RE: [NTSysADM] DNS server settings getting changed

[Melvin Backus]

Normal configuration is set to DHCP supplied.  Confirmation both via netsh and 
visual via gui on affected machines.  I have temporarily set them to static via 
netsh to prevent the problem from stopping production while we trouble shoot it 
on some of the idle machines.

--
There are 10 kinds of people in the world...
         those who understand binary and those who don't.

From: listsad...@lists.myitforum.com [mailto:listsad...@lists.myitforum.com] On 
Behalf Of Micheal Espinola Jr
Sent: Thursday, April 24, 2014 10:59 AM
To: ntsysadm
Subject: Re: [NTSysADM] DNS server settings getting changed

I still havent received Melvin's original reply, so I'm just gonna reply to 
this:
Are you saying you used netsh to add DNS servers, or you used netsh to confirm 
that the "bad" DNS servers were via added DHCP or static?

--
Espi


On Thu, Apr 24, 2014 at 7:35 AM, Andrew S. Baker 
<asbz...@gmail.com<mailto:asbz...@gmail.com>> wrote:
If static works rather than DHCP, then it might not be a Group Policy issue.  
Time to look at Kevin's suggestion.






ASB
http://XeeMe.com/AndrewBaker<http://xeeme.com/AndrewBaker>
Providing Virtual CIO Services (IT Operations & Information Security) for the 
SMB market...




On Thu, Apr 24, 2014 at 10:31 AM, Melvin Backus 
<melvin.bac...@byers.com<mailto:melvin.bac...@byers.com>> wrote:
Yep, been there.  That's actually our temp solution, make them static instead 
of dhcp.

--
There are 10 kinds of people in the world...
         those who understand binary and those who don't.

From: listsad...@lists.myitforum.com<mailto:listsad...@lists.myitforum.com> 
[mailto:listsad...@lists.myitforum.com<mailto:listsad...@lists.myitforum.com>] 
On Behalf Of Micheal Espinola Jr
Sent: Thursday, April 24, 2014 10:26 AM
To: ntsysadm
Subject: Re: [NTSysADM] DNS server settings getting changed

Have you confirmed if the DNS addresses are static or DHCP provided?  This 
netsh should help you:
netsh interface ip show dns

--
Espi


On Thu, Apr 24, 2014 at 5:26 AM, Melvin Backus 
<melvin.bac...@byers.com<mailto:melvin.bac...@byers.com>> wrote:
OK, this has been driving us nuts for a couple of days now.
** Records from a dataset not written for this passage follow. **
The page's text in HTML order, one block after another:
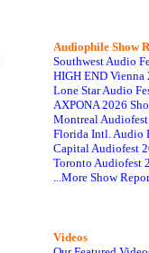
Audiophile Show
Southwest Audio
HIGH END Vienna
Lone Star Audio
AXPONA 2026
Montreal
Florida Intl. Audio
Capital Audiofest
Toronto Audiofest
...More Show
Videos
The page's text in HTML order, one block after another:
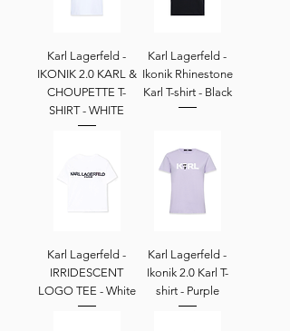
Karl Lagerfeld -
IKONIK 2.0 KARL &
CHOUPETTE T-
SHIRT - WHITE
Karl Lagerfeld -
Ikonik Rhinestone
Karl T-shirt - Black
Karl Lagerfeld -
IRRIDESCENT
LOGO TEE - White
Karl Lagerfeld -
Ikonik 2.0 Karl T-
shirt - Purple
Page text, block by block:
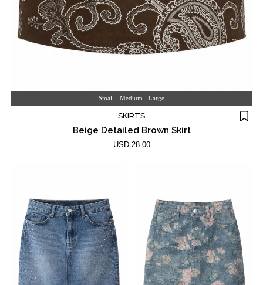
Small - Medium - Large
SKIRTS
Beige Detailed Brown Skirt
USD 28.00
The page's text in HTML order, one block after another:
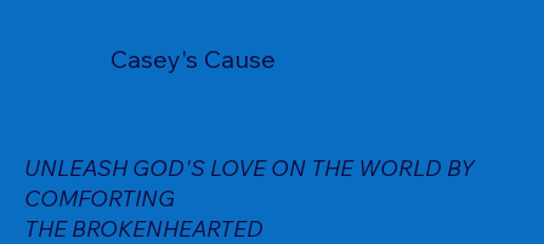
Casey's Cause
UNLEASH GOD'S LOVE ON THE WORLD BY
COMFORTING
THE BROKENHEARTED
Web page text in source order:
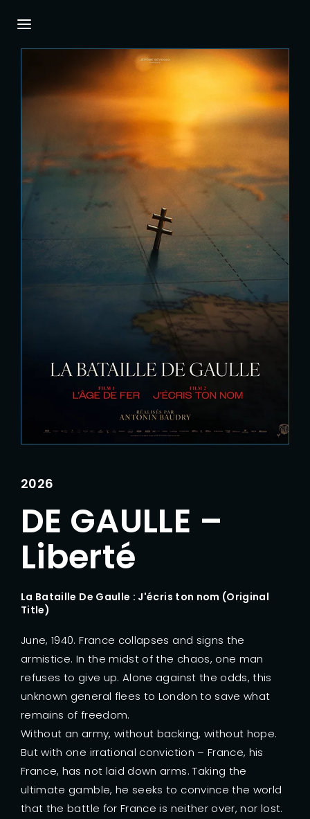
2026
DE GAULLE –
Liberté
La Bataille De Gaulle : J'écris ton nom (Original
Title)
June, 1940. France collapses and signs the
armistice. In the midst of the chaos, one man
refuses to give up. Alone against the odds, this
unknown general flees to London to save what
remains of freedom.
Without an army, without backing, without hope.
But with one irrational conviction – France, his
France, has not laid down arms. Taking the
ultimate gamble, he seeks to convince the world
that the battle for France is neither over, nor lost.
Press Enter / Return to begin your search or
hit ESC to close.
Login Register
Username or Email Address
Password
SIGN IN
Lost Your Password?
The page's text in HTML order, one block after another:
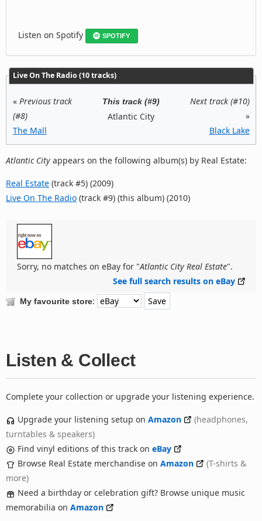
Listen on Spotify SPOTIFY
Live On The Radio (10 tracks)
« Previous track
(#8)
The Mall
This track (#9)
Atlantic City
Next track (#10)
»
Black Lake
Atlantic City appears on the following album(s) by Real Estate:
Real Estate (track #5) (2009)
Live On The Radio (track #9) (this album) (2010)
Sorry, no matches on eBay for "Atlantic City Real Estate".
See full search results on eBay
My favourite store:
Listen & Collect
Complete your collection or upgrade your listening experience.
Upgrade your listening setup on Amazon
(headphones,
turntables & speakers)
Find vinyl editions of this track on eBay
Browse Real Estate merchandise on Amazon
(T-shirts &
more)
Need a birthday or celebration gift? Browse unique music
memorabilia on Amazon
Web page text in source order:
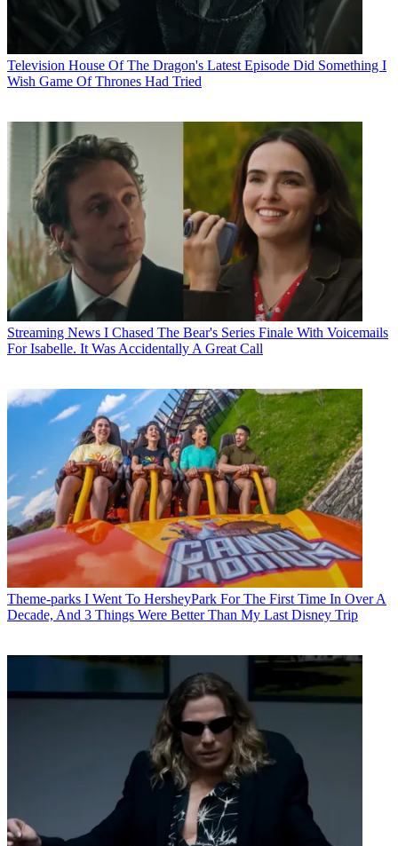
Television House Of The Dragon's Latest Episode Did Something I
Wish Game Of Thrones Had Tried
Streaming News I Chased The Bear's Series Finale With Voicemails
For Isabelle. It Was Accidentally A Great Call
Theme-parks I Went To HersheyPark For The First Time In Over A
Decade, And 3 Things Were Better Than My Last Disney Trip
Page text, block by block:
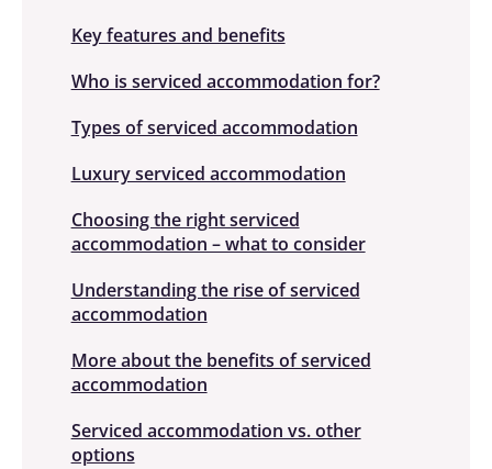
Key features and benefits
Who is serviced accommodation for?
Types of serviced accommodation
Luxury serviced accommodation
Choosing the right serviced
accommodation – what to consider
Understanding the rise of serviced
accommodation
More about the benefits of serviced
accommodation
Serviced accommodation vs. other
options
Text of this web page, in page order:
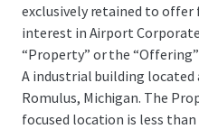
exclusively retained to
interest in Airport
“Property” or the
A industrial building located
Romulus, Michigan. The
focused location is less
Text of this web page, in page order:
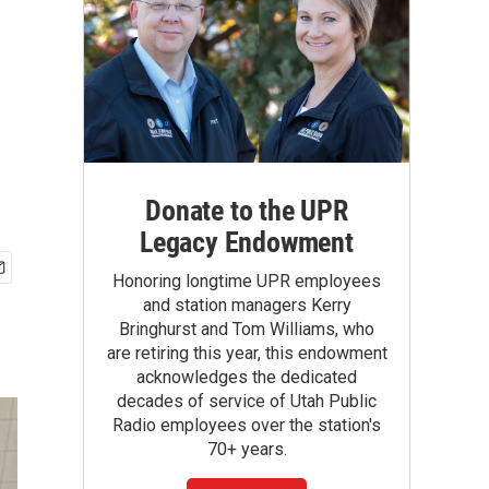
Donate to the UPR
Legacy Endowment
Honoring longtime UPR employees
and station managers Kerry
Bringhurst and Tom Williams, who
are retiring this year, this endowment
acknowledges the dedicated
decades of service of Utah Public
Radio employees over the station's
70+ years.
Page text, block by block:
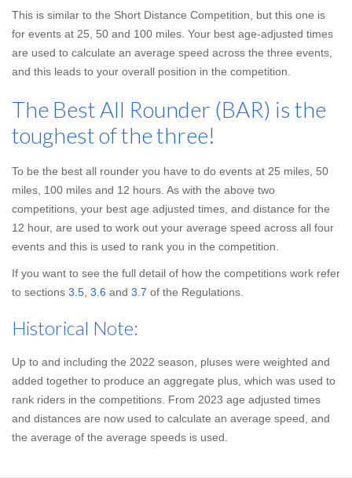
This is similar to the Short Distance Competition, but this one is
for events at 25, 50 and 100 miles. Your best age-adjusted times
are used to calculate an average speed across the three events,
and this leads to your overall position in the competition.
The Best All Rounder (BAR) is the
toughest of the three!
To be the best all rounder you have to do events at 25 miles, 50
miles, 100 miles and 12 hours. As with the above two
competitions, your best age adjusted times, and distance for the
12 hour, are used to work out your average speed across all four
events and this is used to rank you in the competition.
If you want to see the full detail of how the competitions work refer
to sections 3.5 3.6 and 3.7 of the Regulations.
Historical Note:
Up to and including the 2022 season, pluses were weighted and
added together to produce an aggregate plus, which was used to
rank riders in the competitions. From 2023 age adjusted times
and distances are now used to calculate an average speed, and
the average of the average speeds is used.
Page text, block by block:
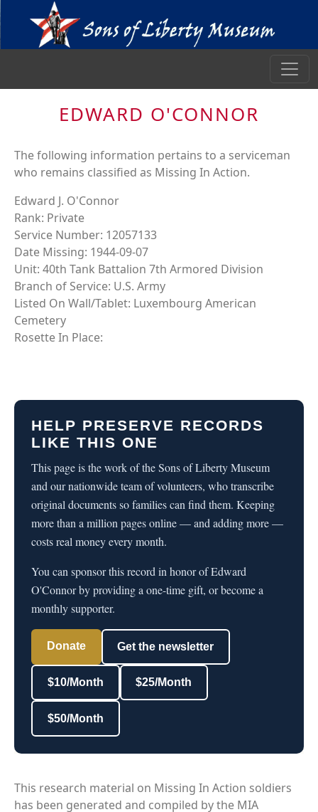
EDWARD O'CONNOR
The following information pertains to a serviceman
who remains classified as Missing In Action.
Edward J. O'Connor
Rank: Private
Service Number: 12057133
Date Missing: 1944-09-07
Unit: 40th Tank Battalion 7th Armored Division
Branch of Service: U.S. Army
Listed On Wall/Tablet: Luxembourg American
Cemetery
Rosette In Place:
HELP PRESERVE RECORDS
LIKE THIS ONE
This page is the work of the Sons of Liberty Museum
and our nationwide team of volunteers, who transcribe
original documents so families can find them. Keeping
more than a million pages online — and adding more —
costs real money every month.
You can sponsor this record in honor of Edward
O'Connor by providing a one-time gift, or become a
monthly supporter.
Donate Get the newsletter
$10/Month $25/Month
$50/Month
This research material on Missing In Action soldiers
has been generated and compiled by the MIA
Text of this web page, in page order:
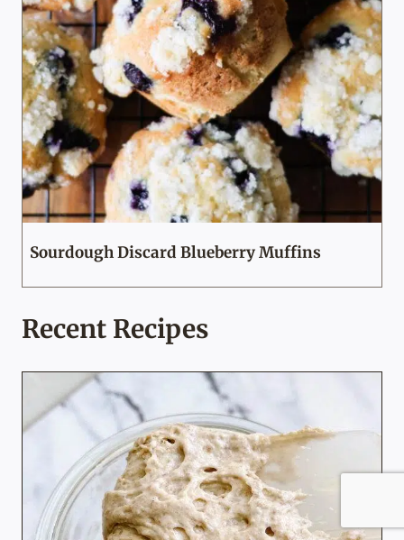
Sourdough Discard Blueberry Muffins
Recent Recipes
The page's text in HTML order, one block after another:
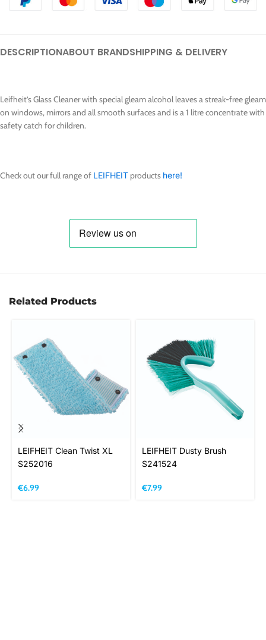
DESCRIPTIONABOUT BRANDSHIPPING & DELIVERY
Leifheit’s Glass Cleaner with special gleam alcohol leaves a streak-free gleam
on windows, mirrors and all smooth surfaces and is a 1 litre concentrate with
safety catch for children.
Check out our full range of LEIFHEIT products here!
Related Products
LEIFHEIT Clean Twist XL
S252016
€6.99
LEIFHEIT Dusty Brush
S241524
€7.99
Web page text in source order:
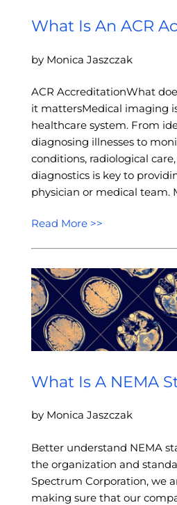
What Is An ACR
by Monica Jaszczak
ACR AccreditationWhat
it mattersMedical imaging
healthcare system. From
diagnosing illnesses to
conditions, radiological
diagnostics is key to
physician or medical team.
Read More >>
What Is A NEMA
by Monica Jaszczak
Better understand NEMA
the organization and
Spectrum Corporation, we
making sure that our
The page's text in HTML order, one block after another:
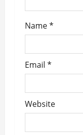
Name*
Email *
Website

One of our remote sites is seeing seemingly random PCs change their DNS server 
settings.  They're all configured to get them from the DHCP server, and it has 
the correct DNS servers.  All the PCs do in fact get the correct settings when 
they get or renew an IP.  That all seems to be working as we expect.  But 
periodically we'll see a machine change the DNS servers to something else.  
This causes applications to start failing because the hosts they need no longer 
resolve.  As soon as the PC renews it's IP, whether automatically or manually, 
everything goes back to normal and stuff works again.

We have a short term fix (force the DNS server settings manually instead of 
DHCP) but that doesn't explain what's going on, and since we're using this same 
setup in 20 offices it also begs the question of why just this office.

Background:
Multiple small offices with either /28 or /27 networks.  They are publicly 
routable IPs due to requirements for a partner VPN.  The DHCP server is on the 
Juniper SSG FW.  It servers two pools, one for PCs, another for phones.  The PC 
subnet is publicly routable, the phone subnet is a non-routable 10.x subnet 
with matching ranges.  (12.x.x.x/27 and 10.x.x.x/27).  All DNS points to the 
home office.  Until recently these pointed strictly to our domain DNS servers.  
As part of the VPN requirement we have set up a second set of DNS servers which 
are used to resolve hosts in the partner's domains.  This is done with 
conditional forwarders.  Partner DNS traffic gets resolved by their servers, 
everything else goes to our domain DNS or the Internet as required.

This all works fine except in a single office.  Even in that office it worked 
fine for weeks and has suddenly started this "revert" behavior.  When the PCs 
change, they go back to pointing to our domain DNS which can't resolve the 
partner hosts.

My question becomes (sorry it took so long) how do we track what is actually 
changing the DNS settings?  I can tell when it happens fairly easily, but 
nothing in the event logs, etc., seems to indicate what triggered it, or what 
process is doing it.  It doesn't happen as part of a DHCP operation as best we 
can tell.


--------------------
Melvin Backus | Sr. Systems Analyst | Byers Engineering Company | 
404.497.1565<tel:404.497.1565>
Service Desk | 404-497-1599<tel:404-497-1599> | http://servicedesk.byers.com
--
There are 10 kinds of people in the world...
         those who understand binary and those who don't.